By Jason and Alisha Hagey
As part of the UtahPresents Jazz at Kingsbury Hall series, Lakecia Benjamin and Phoenix create an evangelistic awakening rather than a concert. Benjamin, renowned for combining the sacred fire of jazz with the throb of hip-hop, funk, and soul, performs a set that blurs genres and dismantles any notion of boundaries or limitations. The result is a sonic communion in which groove becomes gospel and rhythm becomes revelation. Benjamin not only redefines modern jazz in her hands, but she also brings it to new life.
Simple scrim at the back with pink, orange, and blue light flowing across it in an ombre. An electric keyboard next to a grand piano, an upright bass waiting for its master, and a drum kit sit impatiently. Three men emerge from stage left, take their positions, and begin to play. They play jazz with heat, passion, and a robust, night-club sound.
Then Lakecia Benjamin (Alto Saxophone) walks onto the stage.
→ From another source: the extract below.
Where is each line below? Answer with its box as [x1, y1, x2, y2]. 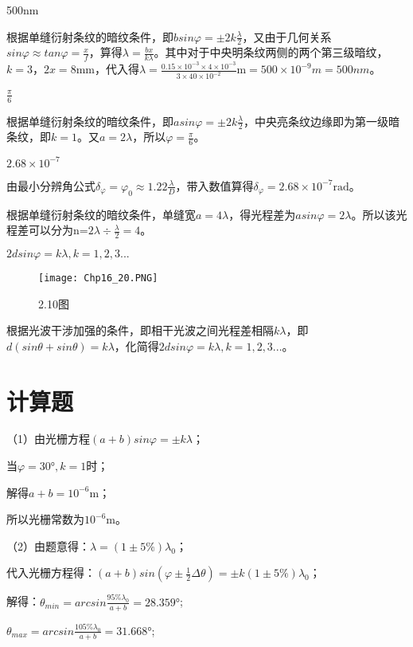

Dressed in a white tank top, high-heeled white boots, and a pair of flowy gold trousers, Benjamin exudes a rare blend of authority and ease. She’s a performer who knows she’s about to set the room ablaze. Backed by her band, Phoenix, she turns the venue into a crucible of rhythm and renewal, where jazz, funk, and soul meet not as genres, but as dominions.
The first notes hit with the velocity of a freight train. Benjamin’s alto cuts through with command. Her sound is quintessential jazz itself, but her phrasing belongs to no one else. She plays like she’s talking. Her phrases rise and fall with emotional cadence, syncopated and precise, and always in motion. Nothing about it feels rehearsed; everything feels intentional and improvised.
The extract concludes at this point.